Thursday, September 12, 2013

nighttime running

before the ragnar, i had never run in the dark.  at dusk? sure.  at dawn? ha!  you know me better than that!  not a chance.

i was nervous about the nighttime run.  if we all ran on schedule, i would be running at about 3:00.  in. the. morning.  it's fine to stay up until then, but run at that time?  i wasn't sure how that was going to go.

i probably should have practiced running at night.  after all, there was the reflective vest to maneuver, the blinking light to figure out, the headlamp to get adjusted to.  but i didn't.  because... well, i have no reason for why i procrastinated.

i ended up running at 2am.  the nighttime run ended up being my favorite part of the ragnar!  although i had my ipod with me, i never once turned it on.  i listened to the crickets.the river.a passing train.my heartbeat.the wind in the grass.the runner's footfalls behind me.the silence that wasn't silent.  everything had a surreal quality to it.  it was absolutely amazing.
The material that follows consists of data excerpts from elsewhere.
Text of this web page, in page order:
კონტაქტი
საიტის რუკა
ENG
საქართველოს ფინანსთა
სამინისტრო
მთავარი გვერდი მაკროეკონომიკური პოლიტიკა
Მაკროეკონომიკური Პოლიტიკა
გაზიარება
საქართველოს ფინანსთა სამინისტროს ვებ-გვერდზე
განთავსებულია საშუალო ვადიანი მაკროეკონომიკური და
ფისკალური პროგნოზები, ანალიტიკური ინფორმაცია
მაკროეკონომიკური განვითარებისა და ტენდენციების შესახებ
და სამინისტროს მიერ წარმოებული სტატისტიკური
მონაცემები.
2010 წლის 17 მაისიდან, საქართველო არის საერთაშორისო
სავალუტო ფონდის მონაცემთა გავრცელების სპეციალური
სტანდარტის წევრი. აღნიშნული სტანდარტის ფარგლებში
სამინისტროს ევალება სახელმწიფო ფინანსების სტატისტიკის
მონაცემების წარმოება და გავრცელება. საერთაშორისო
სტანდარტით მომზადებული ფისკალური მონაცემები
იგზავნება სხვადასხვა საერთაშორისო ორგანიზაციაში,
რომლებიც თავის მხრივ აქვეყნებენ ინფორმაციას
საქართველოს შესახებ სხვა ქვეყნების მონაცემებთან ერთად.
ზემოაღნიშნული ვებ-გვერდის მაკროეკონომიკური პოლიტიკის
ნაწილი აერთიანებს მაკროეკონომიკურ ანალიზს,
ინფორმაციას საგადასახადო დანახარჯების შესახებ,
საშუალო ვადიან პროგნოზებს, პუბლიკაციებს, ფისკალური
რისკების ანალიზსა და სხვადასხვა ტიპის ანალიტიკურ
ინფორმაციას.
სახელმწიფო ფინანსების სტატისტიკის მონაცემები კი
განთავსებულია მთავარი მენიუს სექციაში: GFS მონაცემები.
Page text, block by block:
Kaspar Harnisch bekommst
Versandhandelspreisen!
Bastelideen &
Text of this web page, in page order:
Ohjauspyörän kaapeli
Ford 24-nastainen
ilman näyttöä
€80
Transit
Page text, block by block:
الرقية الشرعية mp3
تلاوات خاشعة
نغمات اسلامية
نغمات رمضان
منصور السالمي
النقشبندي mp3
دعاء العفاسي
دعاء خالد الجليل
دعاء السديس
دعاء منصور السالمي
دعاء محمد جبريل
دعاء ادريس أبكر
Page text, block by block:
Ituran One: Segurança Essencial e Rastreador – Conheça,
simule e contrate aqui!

what is your experience with nighttime running?  do you incorporate into your running schedule or avoid it?

Sunday, September 8, 2013

post ragnar

i am not sure what to say about the ragnar.  was it something incredible?  yes.  was it something challenging?  yes.  was it something fun?  yes.  kinda. sorta. maybe?  was it something i would do again?  i... i really don't know.  i'm tired and sleep-deprived and tired and sore and tired. i'd like to say a resounding 'yes' because it was incredible and challenging and fun, but i am not sure i am there yet.  give me a day or two to sleep and my answer will probably be different.

my teammates were fast.  that is a good thing because as a team we needed to average under 11 minute miles.  as my team was speeding along, breaking their proposed times, i was plodding along, right at pace or a little better.  i felt like i held the team back.  i don't think they minded and they never made me feel like a burden, it is just something i felt.  i often feel inadequate as a runner and i am not sure why ...especially considering i am doing something that many runners never even think about attempting.
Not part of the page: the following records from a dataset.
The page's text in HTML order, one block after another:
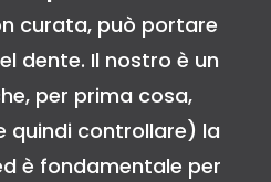
curata, può portare
dente. Il nostro è un
per prima cosa,
quindi controllare) la
è fondamentale per
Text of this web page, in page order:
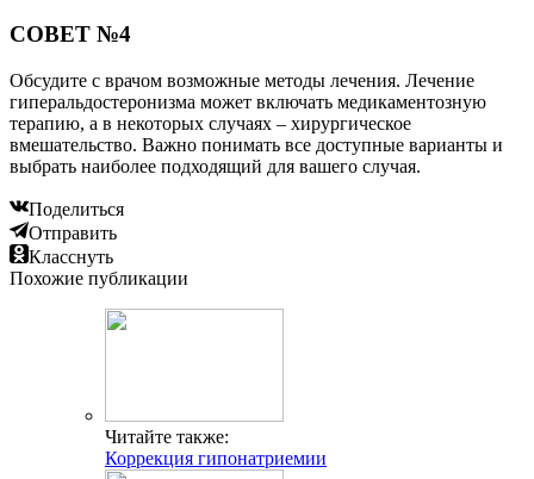
СОВЕТ №4
Обсудите с врачом возможные методы лечения. Лечение
гиперальдостеронизма может включать медикаментозную
терапию, а в некоторых случаях – хирургическое
вмешательство. Важно понимать все доступные варианты и
выбрать наиболее подходящий для вашего случая.
Поделиться
Отправить
Класснуть
Похожие публикации
Читайте также:
Коррекция гипонатриемии
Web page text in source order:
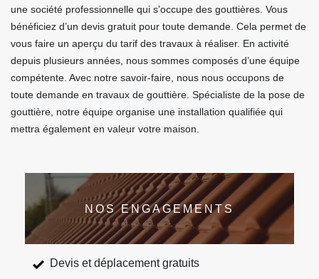
une société professionnelle qui s’occupe des gouttières. Vous
bénéficiez d’un devis gratuit pour toute demande. Cela permet de
vous faire un aperçu du tarif des travaux à réaliser. En activité
depuis plusieurs années, nous sommes composés d’une équipe
compétente. Avec notre savoir-faire, nous nous occupons de
toute demande en travaux de gouttière. Spécialiste de la pose de
gouttière, notre équipe organise une installation qualifiée qui
mettra également en valeur votre maison.
NOS ENGAGEMENTS
Devis et déplacement gratuits

my first run was an 11:39 pace and my nighttime run was 11:32 (<--- check out that bad-ass time!).  it was all going okay until the third run.  and just let me get my excuses out of the way first.
1) it was hot, right at the noon-time sun.
2) it was hillier than i expected.  yes, even though i saw the elevation changes and practiced running hills, this was more than i bargained for.
3) it was steeper than i expected.
4) i ran out of water.
5) my legs were shot from not having enough time to recover.
the third run sucked.  it sucked, it sucked, it sucked!  15:09 minute miles and i am surprised it was even that fast.

i got to the leg exchange and was so thrilled to be done.  i just stopped functioning after that.  i stopped thinking, i stopped comprehending what everyone was conversing about, i stopped talking, i wasn't hungry, i didn't want to walk anywhere.  i didn't even care about crossing the finish line when j came through (although we all did as a team).

maybe that is a normal reaction for a first time ragnarian.  i don't know.  i have never felt that way after any other race.  so in addition to running an unique 200-mile-relay, that makes completing the ragnar unique.

the ragnar is over.  i did it.  it took me to my limits as a runner.  and the view from here?  wide open with possibilities.  so would i do it again?  yes.